A former Chinese takeaway worker Jian Wen has been caught and convicted of a crime involving money laundering of 61,000 bitcoins worth about £2 billion ($2.53 billion).

The 42-year old lived in a simple flat above a restaurant in Leeds. She got involved in the crime of converting cryptocurrencies to physical properties like houses and pieces of jewelry. 

Wen’s Suspicious Lifestyle

According to the Crime Prosecution Service (CPS), Wen moved into a new apartment in 2017, paying £17,000 ($21,500) per month for a six-bedroom house. She claimed to work for a big international Jewelry Company. 

Wen bought an E-class Mercedes Benz worth £25,000 ($31,660). Further, she moved her son to the UK and enrolled him in Heathside Preparatory School where she pays £6,000 ($7,600) per term. 

Also in 2017, she tried to acquire some very expensive properties in London including a seven-bedroom mansion in Hampstead worth £23.5 million ($2.98 million). Also a home with a cinema and gym worth £12.5 million ($15.8 million) but she wasn’t as she did not pass money laundering checks. 

Wen only recorded an income of £5,979 ($7,572) in 2016/2017 but could no longer defend the source of the bitcoins she would use in acquiring the properties.
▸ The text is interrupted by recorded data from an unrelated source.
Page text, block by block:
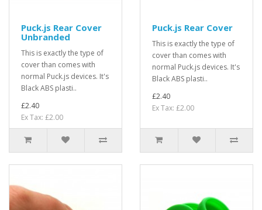
Puck.js Rear Cover
Unbranded
This is exactly the type of
cover than comes with
normal Puck.js devices. It's
Black ABS plasti..
£2.40
Ex Tax: £2.00
Puck.js Rear Cover
This is exactly the type of
cover than comes with
normal Puck.js devices. It's
Black ABS plasti..
£2.40
Ex Tax: £2.00
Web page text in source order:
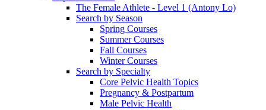
The Female Athlete - Level 1 (Antony Lo)
Search by Season
Spring Courses
Summer Courses
Fall Courses
Winter Courses
Search by Specialty
Core Pelvic Health Topics
Pregnancy & Postpartum
Male Pelvic Health
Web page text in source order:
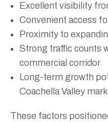
Excellent visibility
Convenient access
Proximity to
Strong traffic counts
commercial corridor
Long-term growth
Coachella Valley
These factors
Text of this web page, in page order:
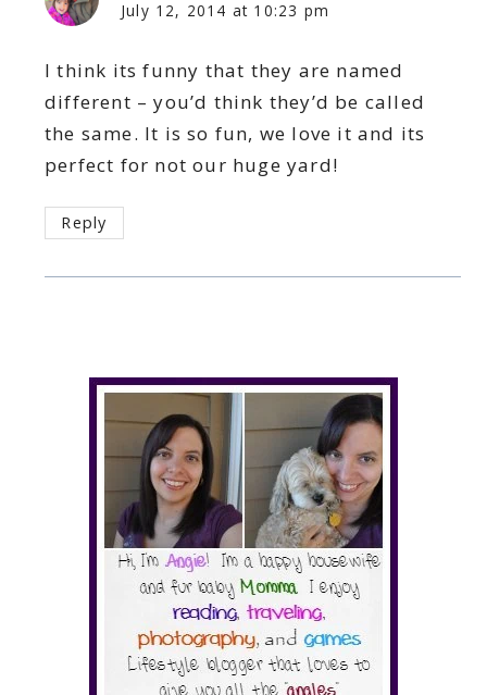
July 12, 2014 at 10:23 pm
I think its funny that they are named
different – you’d think they’d be called
the same. It is so fun, we love it and its
perfect for not our huge yard!
Reply
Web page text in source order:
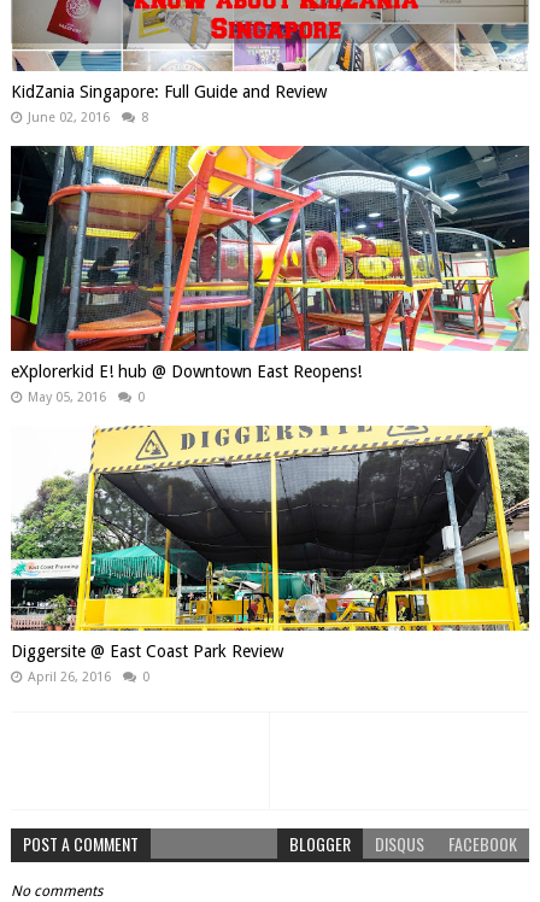
KidZania Singapore: Full Guide and Review
June 02, 2016 8
eXplorerkid E! hub @ Downtown East Reopens!
May 05, 2016 0
Diggersite @ East Coast Park Review
April 26, 2016 0
POST A COMMENT BLOGGER DISQUS FACEBOOK
No comments
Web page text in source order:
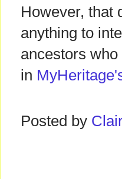
However, that
anything to
ancestors
in
Posted by
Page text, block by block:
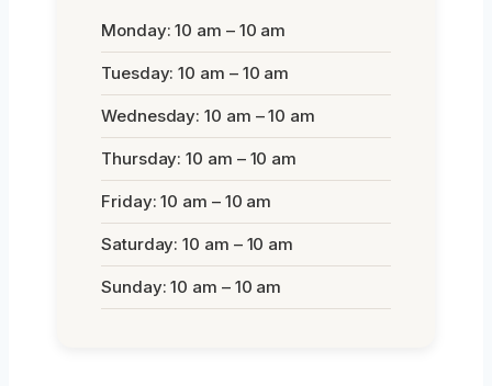
Monday: 10 am – 10 am
Tuesday: 10 am – 10 am
Wednesday: 10 am – 10 am
Thursday: 10 am – 10 am
Friday: 10 am – 10 am
Saturday: 10 am – 10 am
Sunday: 10 am – 10 am
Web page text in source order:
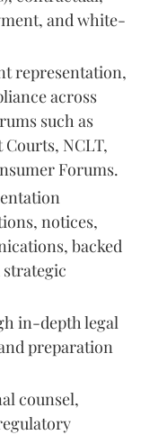
and white-
representation,
across
such as
NCLT,
Forums.
notices,
backed
in-depth legal
preparation
counsel,
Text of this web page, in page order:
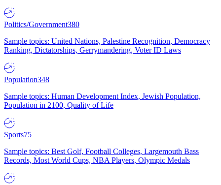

She claimed to have earned such an amount from bitcoin mining but was not believed.

Her prosecutors have stated that there is no clear evidence linked to the source of the bitcoins but claim that it’s connected to an investment fraud from China which she must have been involved in.  

Another suspect is believed to be involved in the crime but not yet caught.

Court Actions

On Wednesday, Wen was charged by Southwark Crown Court for being part of a money laundering arrangement about 150 bitcoins worth £7.5 million ($9.5 million). The Metropolitan Police has reported that the ongoing investigation of the case has linked Wen to a broader case of fraud involving more than 61,000 bitcoins.

Chief Crown Prosecutor Andrew Penhale said: “Bitcoin and other cryptocurrencies are increasingly being used by organized criminals to disguise and transfer assets, so that fraudsters may enjoy the benefits of their criminal conduct.” 

He said that the CPS will work alongside law enforcement agencies to ensure that the fraudsters lose complete access to the seized assets. Also, to make sure that justice is served to anyone caught involved in any form of money laundering through cryptocurrency.